Five three seater wingback couches covered in a cream fabric are arranged in a 2-1-2 formation, making up the left side of the restaurant. The solo couch is matched with a second pale wooden ‘family’ table, which Thom says is a feature for the restaurant. Thom says, “We want the restaurant to be somewhere you can come casually, or for an intimate meal or a family get-together.” The family table also has three chairs in purple and blue around it and on the walls behind, a gird and cleek hangs (a hoop and stick to non-Scots). On the wall beside the next table, there is a whip and peerie (an old-school spinning top toy) which, along with the display cabinets that mark the end of the restaurant, Thom hopes will prompt conversation among diners. He says, “We’ve tried to make the decoration similar to what you would see in any Glasgow home, so books and trinkets that will spark conversations.” On the opposite side, chocolate brown leather banquettes line the wall, separated by a wooden partition for privacy. Underneath wall-mounted chandelier-type lights, single dark wooden tables are arranged with blue and cream fabric-covered chairs and an air conditioning vent has been adapted as a display shelf with more chat-invoking whisky memorabilia.

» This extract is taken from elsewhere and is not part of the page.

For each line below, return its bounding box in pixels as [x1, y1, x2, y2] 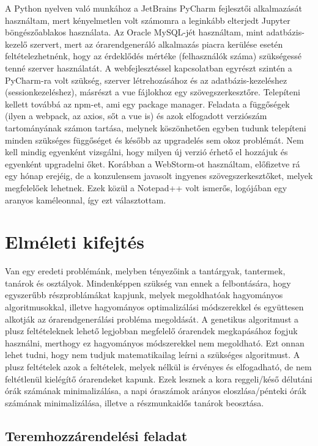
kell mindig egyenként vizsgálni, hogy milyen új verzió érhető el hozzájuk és [5, 145, 288, 158]
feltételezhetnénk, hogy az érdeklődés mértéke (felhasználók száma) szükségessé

The other addition is The Kelvin Bar. To the left as you come into the lobby, it is named after Lord Kelvin, of whom a striking portrait with a blue lit neon ‘Kelvin’ sign takes up an entire walls.
The bar was constructed from scratch, creating a traditional dark wood bar that wouldn’t look out of place in any Glasgow pub. Four dark wood backed bar stools with royal blue leather cushions surround the bar, and each of the high tables by the tall windows. Lower dark wooden tables gather around the other discovered fireplace, this time in black marble, and the banquette below the Kelvin portrait is in the same chocolate brown leather as the restaurant’s. Historical photographs are arranged on the mantelpiece and wall. The drink offering is eclectic, with The Kelvin being the first bar in Scotland to offer the entire Harviestoun Brewery range and Molson Coors created a white-label lager called Kentigern, which is the real name of St Mungo.
With such a rich heritage, it seems The Birdtree & Bellfish and The Kelvin Bar are happy to have a foot in both the past and the present with its nostalgic yet romantic take on Glaswegian hospitality.